"""
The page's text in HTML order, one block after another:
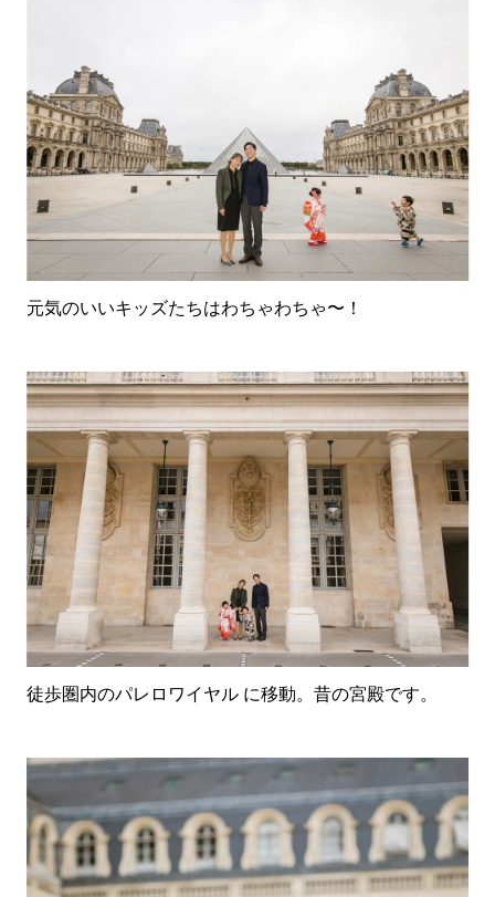
元気のいいキッズたちはわちゃわちゃ〜！
徒歩圏内のパレロワイヤル に移動。昔の宮殿です。
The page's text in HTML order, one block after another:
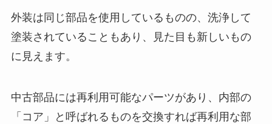
外装は同じ部品を使用しているものの、洗浄して
塗装されていることもあり、見た目も新しいもの
に見えます。
中古部品には再利用可能なパーツがあり、内部の
「コア」と呼ばれるものを交換すれば再利用な部
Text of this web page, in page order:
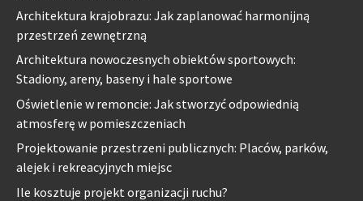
"""
Copy the listing above word for word. Do not include the pictures.

■ ANSWER FOR THE TASK:
The page's text in HTML order, one block after another:
元気のいいキッズたちはわちゃわちゃ〜！
徒歩圏内のパレロワイヤル に移動。昔の宮殿です。
The page's text in HTML order, one block after another:
外装は同じ部品を使用しているものの、洗浄して
塗装されていることもあり、見た目も新しいもの
に見えます。
中古部品には再利用可能なパーツがあり、内部の
「コア」と呼ばれるものを交換すれば再利用な部
Text of this web page, in page order:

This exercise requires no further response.